En 1959, las tablas del Conservatorio de música árabe presenciaron la primera representación del Teatro de títeres del Cairo, Al Chater Hassan, inspirada en una de las historias populares más famosas para niños escrita por Salah Jahine. Los títeres y la decoración fueron creados por Naji Chaker.

En 1960, el director Salah Al-Saqa, el escritor Salah Jahine y el compositor Sayyed Makkaoui unieron sus talentos para presentar el espectáculo de títeres egipcio más famoso hasta hoy en día, la Opérette de la grande nuit (la Opereta de la gran noche). Salah Jahine se inspiró en las tradiciones festivas y populares egipcias: la “gran noche” es, en efecto, aquella que precede al nacimiento de un santo musulmán. Consiguió utilizar muchos personajes populares egipcios (el regente, el cantor popular, el payaso, el campesino, el mercader ambulante), lo que permitió crear al artista Naji Chaker nuevos modelos de marionetas de hilos.
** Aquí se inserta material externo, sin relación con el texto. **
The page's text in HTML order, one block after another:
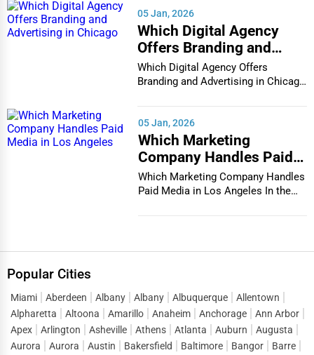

El hilo conductor de la obra es una historia simple, la de una madre que pierde a su hijo entre la multitud de la “gran noche”.

Egipto conoció entonces un fenómeno a la vez curioso e interesante: la orientación hacia la escritura de espectáculos de títeres por parte de los grandes poetas populares; recordemos que dichos espectáculos eran sobre todo musicales. De esta forma, después de Salah Jahine, Bayram El-Tousini escribió obras para títeres como Bint el-sultan (La hija del sultán) o Al-Dik el-Ajib (El gallo encantado), cuya música fue compuesta por Paul Armoziscu.

El gobierno egipcio financió el teatro de títeres y contribuyó a su desarrollo enviando varios artistas al extranjero para estudiar el arte del títere: Salah Al-Saqa (dirección, Rumania), Ibrahim Salem, Mustapha Kamel, Ahmad El Matini y Kariman Fehmi (escenografía, Checoslovaquia). Pero el interés fue disminuyendo progresivamente hasta que desapareció por completo de la agenda oficial.

Las estadísticas oficiales del Ministerio de Cultura corroboran este declive. Entre 1990 y 2000, el Teatro de títeres de El Cairo presentó veintidós nuevos espectáculos y retomó treinta y un espectáculos de su repertorio, lo que demuestra la supremacía de los espectáculos del antiguo repertorio. Además, los nuevos espectáculos se inspiran en aquel mismo repertorio, ya sea en la elección de temas o en el diseño de títeres.

El teatro de títeres se enfrenta hoy en día a problemas idénticos a los de las otras artes de espectáculo viviente: el público es limitado, los artistas prefieren los medios de comunicación más modernos y la sociedad contemporánea no muestra un gran interés por el teatro de títeres. Este género continúa considerándose un espectáculo para niños y las críticas no están por la labor de interesarse y de analizar los espectáculos de títeres.